BEGIN SUPPLIED MATERIAL

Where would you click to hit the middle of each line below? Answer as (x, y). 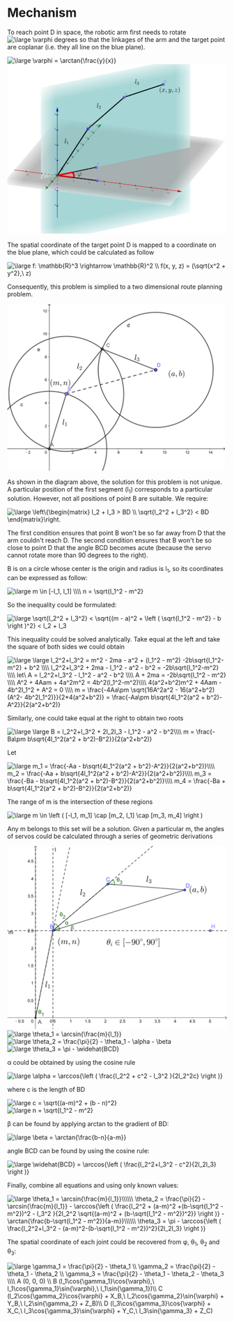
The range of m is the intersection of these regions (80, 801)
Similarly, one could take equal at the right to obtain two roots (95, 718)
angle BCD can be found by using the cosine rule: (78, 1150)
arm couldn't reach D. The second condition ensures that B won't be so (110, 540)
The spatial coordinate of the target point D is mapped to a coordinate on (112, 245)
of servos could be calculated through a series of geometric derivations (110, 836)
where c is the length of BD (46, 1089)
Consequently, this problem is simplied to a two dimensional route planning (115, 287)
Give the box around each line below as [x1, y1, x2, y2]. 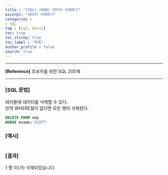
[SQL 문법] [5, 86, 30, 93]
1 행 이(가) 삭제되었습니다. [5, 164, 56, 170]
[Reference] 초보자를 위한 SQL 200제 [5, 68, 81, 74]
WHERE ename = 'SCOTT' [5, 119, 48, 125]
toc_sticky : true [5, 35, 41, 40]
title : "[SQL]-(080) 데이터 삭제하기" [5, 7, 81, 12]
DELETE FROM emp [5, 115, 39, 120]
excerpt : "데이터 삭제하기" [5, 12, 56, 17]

END SUPPLIED MATERIAL
BEGIN SUPPLIED MATERIAL

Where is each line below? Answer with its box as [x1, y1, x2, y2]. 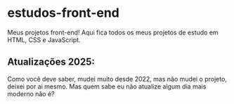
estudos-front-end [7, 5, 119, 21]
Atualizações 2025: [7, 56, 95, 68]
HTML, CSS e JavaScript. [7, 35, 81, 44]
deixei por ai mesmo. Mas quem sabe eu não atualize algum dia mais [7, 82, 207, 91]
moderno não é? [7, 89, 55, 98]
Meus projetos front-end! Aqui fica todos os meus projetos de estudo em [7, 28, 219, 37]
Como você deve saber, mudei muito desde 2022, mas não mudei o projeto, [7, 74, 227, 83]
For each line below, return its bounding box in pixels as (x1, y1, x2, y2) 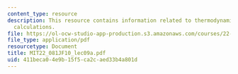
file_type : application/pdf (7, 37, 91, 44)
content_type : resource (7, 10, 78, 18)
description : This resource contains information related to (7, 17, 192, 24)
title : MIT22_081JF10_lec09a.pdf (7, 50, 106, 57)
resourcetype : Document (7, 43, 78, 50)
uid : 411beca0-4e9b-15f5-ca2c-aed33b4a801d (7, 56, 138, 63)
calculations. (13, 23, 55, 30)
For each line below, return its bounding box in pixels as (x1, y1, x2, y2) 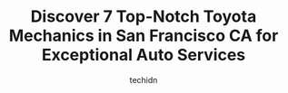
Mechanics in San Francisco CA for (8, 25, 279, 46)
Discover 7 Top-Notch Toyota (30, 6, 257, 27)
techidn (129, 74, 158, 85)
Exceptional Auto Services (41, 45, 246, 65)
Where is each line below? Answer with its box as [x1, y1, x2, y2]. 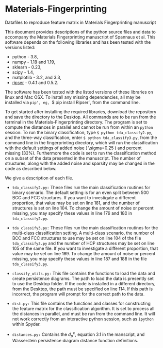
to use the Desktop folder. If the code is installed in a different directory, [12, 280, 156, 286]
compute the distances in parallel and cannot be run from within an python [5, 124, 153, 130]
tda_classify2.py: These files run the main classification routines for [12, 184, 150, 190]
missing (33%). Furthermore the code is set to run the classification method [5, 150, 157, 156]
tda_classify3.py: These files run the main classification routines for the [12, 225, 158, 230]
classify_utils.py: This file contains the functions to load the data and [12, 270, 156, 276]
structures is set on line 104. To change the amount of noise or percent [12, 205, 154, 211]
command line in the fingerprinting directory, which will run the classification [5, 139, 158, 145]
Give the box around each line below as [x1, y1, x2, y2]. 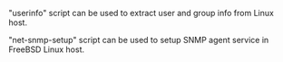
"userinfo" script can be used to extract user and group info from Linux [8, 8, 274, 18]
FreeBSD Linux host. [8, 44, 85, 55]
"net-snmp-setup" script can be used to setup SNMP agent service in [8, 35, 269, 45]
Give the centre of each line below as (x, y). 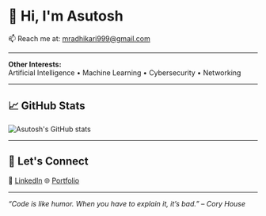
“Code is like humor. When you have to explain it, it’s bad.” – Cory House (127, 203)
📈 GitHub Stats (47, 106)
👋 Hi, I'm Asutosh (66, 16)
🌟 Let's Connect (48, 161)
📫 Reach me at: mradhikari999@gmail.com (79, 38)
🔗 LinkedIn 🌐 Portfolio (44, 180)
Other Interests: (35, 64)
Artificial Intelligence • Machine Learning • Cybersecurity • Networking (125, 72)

END SUPPLIED MATERIAL

The lines above from the one with "Portfolio (44, 180)" through the one with "Artificial Intelligence •" are to be duplicated exactly, ends included, with nothing added.

🔗 LinkedIn 🌐 Portfolio (44, 180)
Other Interests: (35, 64)
Artificial Intelligence • Machine Learning • Cybersecurity • Networking (125, 72)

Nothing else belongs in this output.